## [Required action]
Reproduce the entire listing exactly as written, apart from its pictures.

————

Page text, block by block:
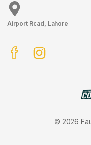
Airport Road, Lahore
© 2026
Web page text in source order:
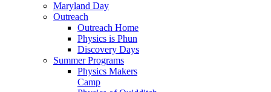
Maryland Day
Outreach
Outreach Home
Physics is Phun
Discovery Days
Summer Programs
Physics Makers
Camp
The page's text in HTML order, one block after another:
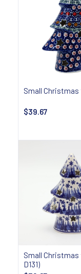
Small Christmas
$39.67
Small Christmas
D131)
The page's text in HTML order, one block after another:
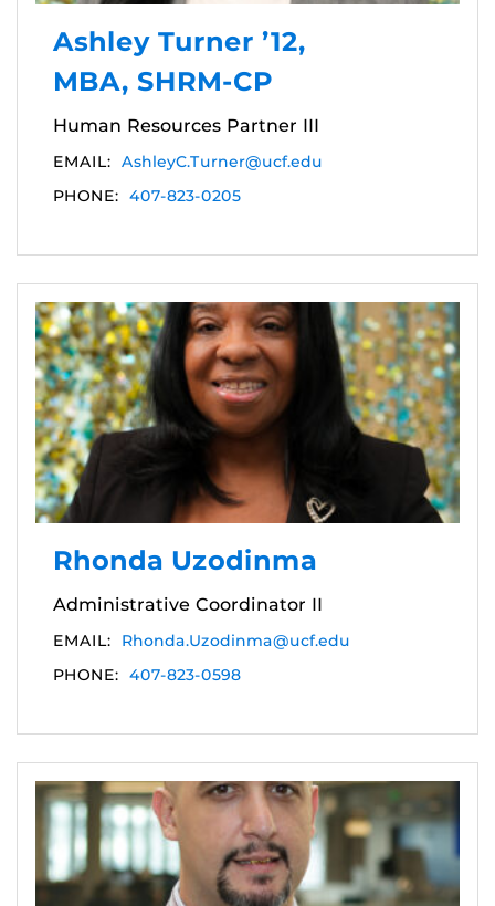
Ashley Turner ’12,
MBA, SHRM-CP
Human Resources Partner III
EMAIL: AshleyC.Turner@ucf.edu
PHONE: 407-823-0205
Rhonda Uzodinma
Administrative Coordinator II
EMAIL:
Rhonda.Uzodinma@ucf.edu
PHONE: 407-823-0598

————

## [Response to the task]
Page text, block by block:
Airport Road, Lahore
© 2026
Web page text in source order:
Maryland Day
Outreach
Outreach Home
Physics is Phun
Discovery Days
Summer Programs
Physics Makers
Camp
The page's text in HTML order, one block after another:
Small Christmas
$39.67
Small Christmas
D131)
The page's text in HTML order, one block after another:
Ashley Turner ’12,
MBA, SHRM-CP
Human Resources Partner III
EMAIL: AshleyC.Turner@ucf.edu
PHONE: 407-823-0205
Rhonda Uzodinma
Administrative Coordinator II
EMAIL:
Rhonda.Uzodinma@ucf.edu
PHONE: 407-823-0598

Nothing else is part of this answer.